The issue with this production’s star, the scenic design, is that it so dominates and calls attention to itself that time and again, it becomes a distraction, especially when coupled with the decisions made by Director Jasson Minadakis. Because of the permeability of the many rooms and levels of this frame-only house, we often see the house’s multiple inhabitants and their slightest movements and mimes while also trying to focus on the main interaction of the moment. Other times during certain altercations, chases, and conflicts, I found myself so fascinated how an actor is going to manipulate those steps without tripping and even at times so concerned about actors’ safety that I forgot to listen to the lines being delivered.
With an Oklahoma drawl slow and dignified, the aging patriarch of the Weston family, Beverly (Will Marchetti), opens the play by quoting his favorite poet, T.S. Elliot, “Life is very long.” As he interviews a local girl of Cherokee heritage, Johnna, to be a live-in housekeeper for the family (something his wife has no idea he is doing), he wryly admits, “My wife takes pills, and I drink – That’s the bargain we’ve struck.” Later, he tells her in what turns out to be a foreboding of what is to come, “The place is not in such bad shape – not yet” (another line that causes a chuckle, given J.B. Wilson’s set).
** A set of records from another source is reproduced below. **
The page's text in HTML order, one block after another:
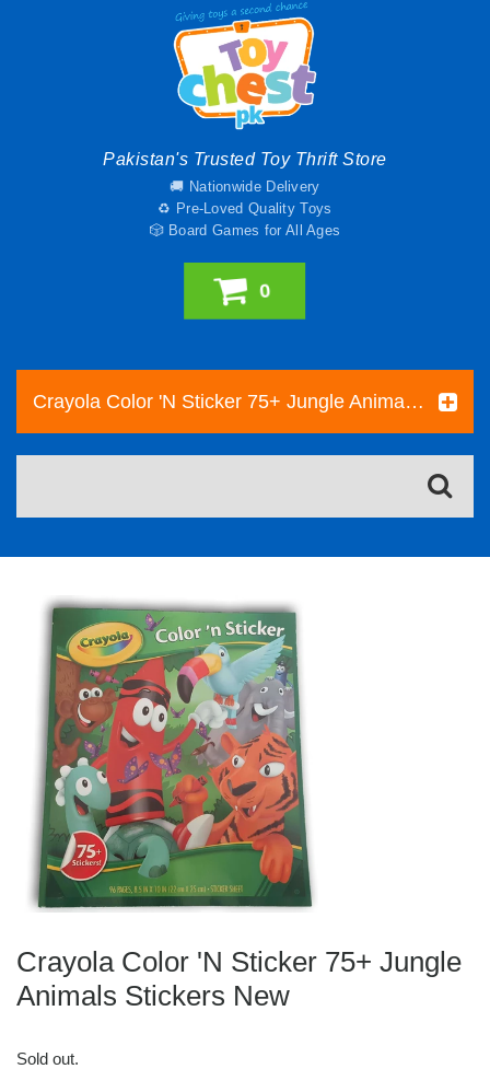
Pakistan's Trusted Toy Thrift Store
🚚 Nationwide Delivery
♻️ Pre-Loved Quality Toys
🎲 Board Games for All Ages
0
Crayola Color 'N Sticker 75+ Jungle Animals Stickers New
Crayola Color 'N Sticker 75+ Jungle
Animals Stickers New
Sold out.
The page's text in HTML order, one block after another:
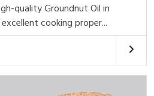
quality Groundnut Oil in
cooking proper...
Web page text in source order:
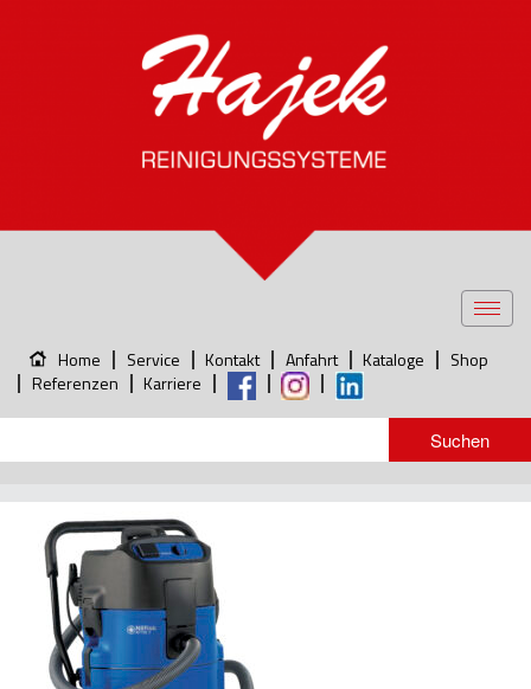
Home Service Kontakt Anfahrt Kataloge
Shop
Referenzen
Karriere

Bad enough, however, that after this prologue, the play opens with Beverly’s having mysteriously disappeared, with all the immediate and extended family heading home to worry and console, soon to mourn, but mostly it turns out, to bicker and battle with full vigor and venom.
Violet Weston is the matriarch of this clan who pops pills almost as often as most people breathe. The many pills she openly takes are at least partly consumed to relieve the burning in her mouth from recently diagnosed mouth cancer (a cruel joke of nature for a woman who emits from that same mouth every four-letter word and insult imaginable to anyone and everyone around her). As Violet, Sherman Fracher jerks her head spasmodically and jawbones her oft-shouted words as she lashes out time and again in monstrous tirades at any and all her family members, often ending the bombing attacks by slumping into a defeated ball of tears and moans seeking those same members’ love and compassion for all her own woes. When in her doped state, she barely remains vertical as she stumbles down the steps from her bedroom to a waiting, on-edge family below, all the time slurring words to the point of turning them into some unintelligible tongue that they or we can in no way understand. When only in a mild state of numbness, her venom can strike at any moment, as in one family gathering around the dinner table when her victims await their individual, inevitable, verbal lashings as she proclaims, “I’m just truth-telling … It’s time we had some truth around here.” Ms. Fracher certainly gives a tour de force performance although I believe at times her jerky movements of hands, head, and body become so robotic and artificial-looking as to distract from the powerful lines of Letts’ script.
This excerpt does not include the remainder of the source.